Seria apropriado que essa noite de heavy metal fosse exatamente na sexta-feira 13, não é? Andreas ri: “Não sou supersticioso na música, só no futebol. Quando começa um campeonato, uso a mesma camisa do São Paulo até o fim. E costuma dar certo!”, garante o metaleiro tricolor.
BEBÊ À VISTA
Antes do início da próxima edição, porém, o Rock In Rio será assunto no teatro, em musical produzido pela produtora Aventura, do empresário Luiz Calainho, e na Marquês de Sapucaí, como enredo da Mocidade Independente de Padre Miguel. Mesmo com tantos filhos do festival a caminho — além da empreitada de botar o próprio evento em pé —, Roberta Medina ainda arruma tempo para se dedicar à maternidade: ela está grávida de seis meses. “Não foi planejado, mas planejaram muito bem para mim. Ela nasce em dezembro e, até o próximo Rock In Rio, em setembro, já vai estar dançando comigo no meio do evento”, diverte-se Roberta.
Ela garante que não é supersticiosa, mas revela certo esoterismo no nome escolhido para a futura filha: Lua. “Ah, eu gosto de mapa astral. Mas isso de sexta-feira 13, para mim, é dia de sorte, e não de azar. O Rock In Rio arrepia há 28 anos e vai continuar arrepiando no ano que vem”, garante.
PALCO SUNSET
O Sunset, espaço que promove encontros exclusivos de artistas no Rock In Rio, também virá com algumas novidades na edição de 2013. “Para começar, o palco terá dimensões maiores: vai pular de 14 metros de boca de cena para 21, e a altura também salta, de 14 metros para 18”, enumera o produtor e músico Zé Ricardo, curador do Sunset.

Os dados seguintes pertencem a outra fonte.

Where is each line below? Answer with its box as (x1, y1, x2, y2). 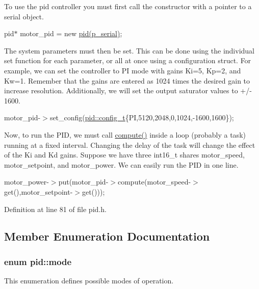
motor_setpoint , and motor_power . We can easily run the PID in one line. (4, 159, 239, 170)
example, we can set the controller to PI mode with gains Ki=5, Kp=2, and (4, 65, 241, 75)
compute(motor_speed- (117, 176, 191, 187)
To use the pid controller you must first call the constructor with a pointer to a (4, 1, 252, 11)
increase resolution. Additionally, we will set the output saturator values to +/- (4, 85, 252, 96)
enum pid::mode (4, 255, 72, 268)
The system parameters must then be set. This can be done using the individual (4, 45, 254, 56)
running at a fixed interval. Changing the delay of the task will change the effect (4, 139, 255, 150)
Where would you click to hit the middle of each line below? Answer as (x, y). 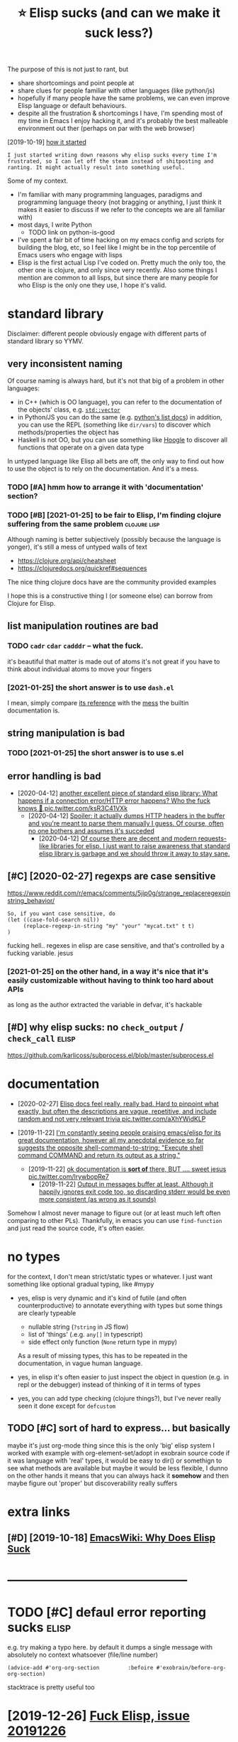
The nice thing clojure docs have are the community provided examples (112, 582)
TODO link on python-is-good (72, 233)
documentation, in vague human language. (80, 1363)
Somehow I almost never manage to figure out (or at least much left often (114, 1213)
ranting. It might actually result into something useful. (96, 168)
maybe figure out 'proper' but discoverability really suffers (92, 1483)
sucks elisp (39, 1627)
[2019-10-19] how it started (47, 142)
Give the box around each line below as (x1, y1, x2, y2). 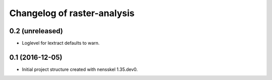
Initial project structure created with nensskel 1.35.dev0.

“Além do já confirmado show de abertura, com George Benson e Ivan Lins, relembrando a parceria que fizeram no primeiro festival, quero que um dos dias seja inteiramente dedicado ao heavy metal, assim como já é tradição no Palco Mundo. Quero também destacar ainda mais novos nomes da música brasileira”.
Esses encontros dependem de vários fatores, principalmente das agendas dos artistas, que têm que ensaiar algo novo, diferente de suas apresentações habituais. “Tenho dois sonhos para o Sunset, que não sei se vou conseguir realizar. Um seria trazer o grupo SuperHeavy, que é um encontro de Mick Jagger, Dave Stewart, Joss Stone e Damian Marley. O outro é que a Roberta Medina faça um solo de bateria na abertura do festival”, revela, atestando que ela, que já teve aulas do instrumento, faria bonito.